**YOUR GOAL**
Among the entries below, one stretch runs from the line that contains "Additional Inherited Members" through the line that contains "Static Public Member". Repeat that stretch exactly, ends included, and only that.

**EXCERPTED RECORDS**
==*==
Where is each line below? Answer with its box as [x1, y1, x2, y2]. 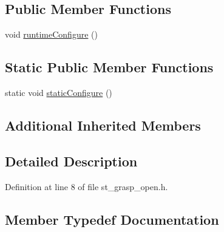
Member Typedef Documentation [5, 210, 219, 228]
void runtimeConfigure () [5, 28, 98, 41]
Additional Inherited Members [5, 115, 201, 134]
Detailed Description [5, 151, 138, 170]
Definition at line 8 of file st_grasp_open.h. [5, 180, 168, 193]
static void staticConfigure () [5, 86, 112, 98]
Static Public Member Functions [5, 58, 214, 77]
==*==
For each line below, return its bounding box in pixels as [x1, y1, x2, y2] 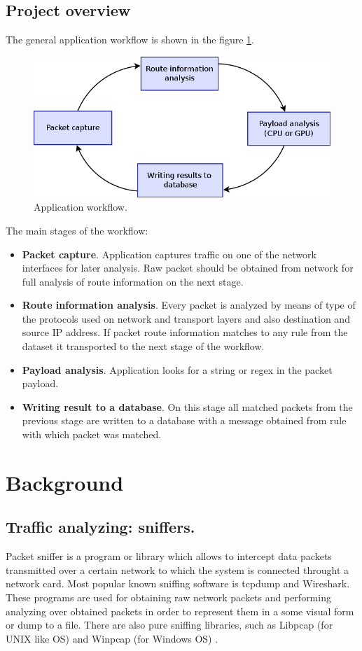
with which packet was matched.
==*==
**RESPONSE**
Additional Inherited Members [5, 115, 201, 134]
Detailed Description [5, 151, 138, 170]
Definition at line 8 of file st_grasp_open.h. [5, 180, 168, 193]
static void staticConfigure () [5, 86, 112, 98]
Static Public Member Functions [5, 58, 214, 77]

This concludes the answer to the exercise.